Elicitors are chemicals or biochemical compounds introduced in small amounts into a plant culture to stimulate the biosynthesis of target bioactive compounds. Plant cell, tissue and organ culture and the production of secondary metabolites using biotic and abiotic elicitor treatments are called elicitation (Khalili et al., 2010). Applying the biotic elicitors, i.e. Chitosan and Yeast extract, is considered adequate for enhancing bioactive compound production in different plant cells, tissue and organ cultures. Chitosan is a signal molecule source that activates the defensive enzymes in signal transduction pathway genes, including chitinases, peroxidase, phenylalanine ammonia-lyase, and polyphenol oxidase. (Coqueiro et al., 2015, Mukarram et al., 2023). Similarly, YE also increases the gene expression of key enzymes involved in tyrosine-derived pathways (TAT and HPPR) and phenylpropanoid-derived pathways (PAL and C4H). (Park et al., 2016). In addition, few reports are using biotic elicitors to improve withanolides production in in vitro shoot cultures (Vinod et al., 2022, Kaur et al., 2022), Adventitious root culture (Sivanandhan et al., 2012b, Kaur et al., 2022), and Hairy root culture (Sivanandhan et al., 2013, 2016).

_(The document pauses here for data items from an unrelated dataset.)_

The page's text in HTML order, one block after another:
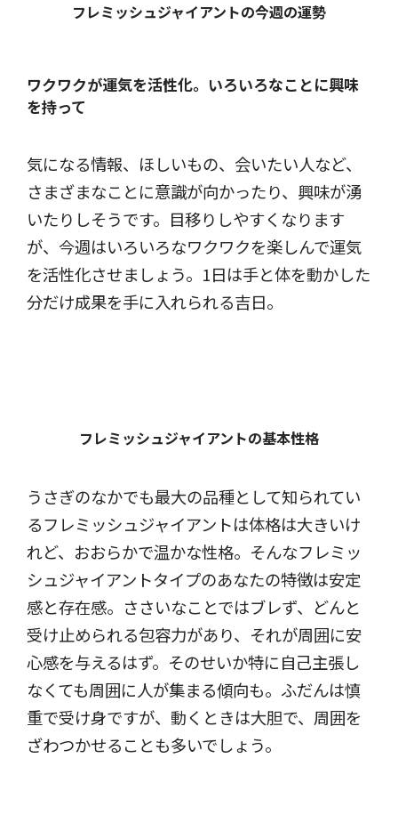
フレミッシュジャイアントの今週の運勢
ワクワクが運気を活性化。 いろいろなことに興味
を持って
気になる情報、ほしいもの、会いたい人など、
さまざまなことに意識が向かったり、興味が湧
いたりしそうです。目移りしやすくなります
が、今週はいろいろなワクワクを楽しんで運気
を活性化させましょう。1日は手と体を動かした
分だけ成果を手に入れられる吉日。
フレミッシュジャイアントの基本性格
うさぎのなかでも最大の品種として知られてい
るフレミッシュジャイアントは体格は大きいけ
れど、おおらかで温かな性格。そんなフレミッ
シュジャイアントタイプのあなたの特徴は安定
感と存在感。ささいなことではブレず、どんと
受け止められる包容力があり、それが周囲に安
心感を与えるはず。そのせいか特に自己主張し
なくても周囲に人が集まる傾向も。ふだんは慎
重で受け身ですが、動くときは大胆で、周囲を
ざわつかせることも多いでしょう。
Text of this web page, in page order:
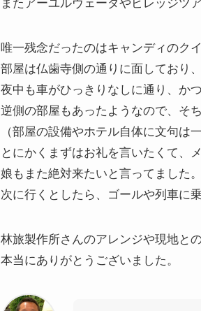
唯一残念だったのはキャンディのク
部屋は仏歯寺側の通りに面しており
夜中も車がひっきりなしに通り、か
逆側の部屋もあったようなので、そ
（部屋の設備やホテル自体に文句は
とにかくまずはお礼を言いたくて、
娘もまた絶対来たいと言ってました。
次に行くとしたら、ゴールや列車に
林旅製作所さんのアレンジや現地と
本当にありがとうございました。

Abiotic elicitors (Salicylic acid, Methyl jasmonate and Silver nitrate) also increase the plant active compounds by enhancing the expression of biosynthetic pathways involving genes. Salicylic acids play a vital role in antioxidant metabolism and tightly control cellular ROS production (Khan et al., 2015). A signalling process and activation of a protein kinase can occur when SA acts as a signal for developing systemic acquired resistance (SAR) (Durner et al., 1997). Meanwhile, MJ is the methyl ester of jasmonic acid. It is involved in signal transduction pathways to activate relevant promoters and different transcription factors correspond to produce a series of secondary metabolites, including steroidal lactones, terpenoids, alkaloids and polyphenolic compounds (Buraphaka et al., 2020; Sharifzadeh et al., 2021; Shoja et al., 2022). Silver nitrate can act as signal transduction molecules recognized by cell membrane-containing receptor molecules; they transfer the signal to internal cells to activate the forward signal transduction cascade to enhance the synthesis of various targeted active compounds (Tripathi et al., 2017). Recently, some studies have been reported to enhance secondary metabolites of respective abiotic elicitors in several solanaceous and other medicinal plants (Jeyasri et al., 2023, Biswas et al., 2023). The effect of SA and MJ have been used in W. somnifera shoot culture to produce withanolides (Singh et al. 2022). Similarly SA and MJ treatment on W. somnifera hairy root culture reported by a few researchers (Sharma et al. 2023) to enhance withanolides content, but they did not show any phenolic acids content. In this present study, for the first time use silver nitrate on hairy root culture of W. somnifera to enhance the accumulation of withanolides content. Several reports published regarding the induction of HR culture in W. somnifera; however, none have comprehensively documented the simultaneous presence of withanolides and phenolic acids. Furthermore, the study aims to investigate the effects of both biotic and abiotic elicitors on the enhanced accumulation of withanolides and phenolic acids production in transformed root cultures.